Azure Sentinel Cyber Security Engineer

On behalf of Sellafield, we are looking for an Azure Sentinel Cyber Security Engineer (outside IR35) for a 12 month contract based hybrid in Warrington - 2/3 days per week.

SC Clearance is an essential requirement for this role, as a minimum you must be willing & eligible to undergo checks.
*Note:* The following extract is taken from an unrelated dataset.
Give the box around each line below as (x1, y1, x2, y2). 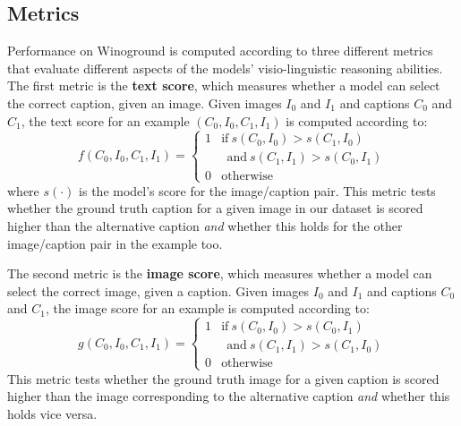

Please note, due to the exceptional requirements of this position (short-term nature of this role and speed at which we require a postholder in situ) preference may be given to candidates who meet all of the essential criteria and hold active security clearance.

Accountabilities
. Subject Matter Expert (SME) for log source evaluation and onboarding into Azure Sentinel
. Review existing on-premises logging configurations and recommend improvements for cloud ingestion.
. Conduct discovery and assessment of log sources, ensuring appropriate classification and prioritisation.
. Collaborate with Head of Cyber Operations and other security stakeholders to ensure accurate, consistent logging across platforms.
. Deploy and configure native and custom data connectors to support diverse log source integration.
. Maintain a standardised process for log source categorisation, enrichment, and validation.

Deliverables
. Assess, categorise, and prioritise existing log sources for migration based on telemetry value and risk
. Coordinate connector deployment, workspace configuration, and diagnostic settings with platform teams
. Configure and validate native, Syslog, API, and custom ingestion paths as needed
. Ensure key log types (eg, Windows Security, Firewall, DNS, Proxy, AD, Identity) are onboarded and actionable
. Track onboarding progress and ingestion metrics using workbooks, dashboards, and reports
. Document log schemas, ingestion frequency, source ownership, and normalization mappings

Knowledge and Experience
. Experience with Microsoft Azure security technologies, especially Azure Sentinel, Log Analytics, and Azure Monitor
. Strong understanding of common log formats (Syslog, JSON, CEF, Windows Events, etc.)
. Familiarity with cloud migration strategies and hybrid logging environments
. Strong documentation skills and attention to detail
. Experience with security frameworks such as MITRE ATT&CK, NIST, and CAF
. Ability to troubleshoot complex ingestion or parsing issues and resolve at speed

Essential Skills
. Proven experience onboarding and managing log sources in Azure Sentinel
. Hands-on experience configuring data connectors and diagnostic settings in Azure
. Solid understanding of use case development and detection engineering
. Knowledge of PowerShell, KQL (Kusto Query Language), and JSON formatting
. Familiarity with identity-related logs (Azure AD, ADFS, M365 Defender, etc.)
. Experience working in a Security Operations environment or supporting SOC functions
. Understanding of network and host-based telemetry relevant for threat detection

Desirable
. Azure certifications (SC-200, AZ-500, MS-500)
. Experience with LogRhythm SIEM Platform
. Knowledge of SOAR tools and automation (Logic Apps, Sentinel Playbooks)

Please be aware that this role can only be worked within the UK and not Overseas.

Sellafield Ltd is committed to eliminating discrimination and encouraging diversity amongst its workforce.

In applying for this role, you acknowledge the following "this role falls in scope of the Off Payroll Working in the Public Sector legislation. Any rates of payment quoted will reflect the gross rate per day for the assignment and will be subject to appropriate taxes and statutory costs. As such the payment to the intermediary and your income resulting from this contract will be different".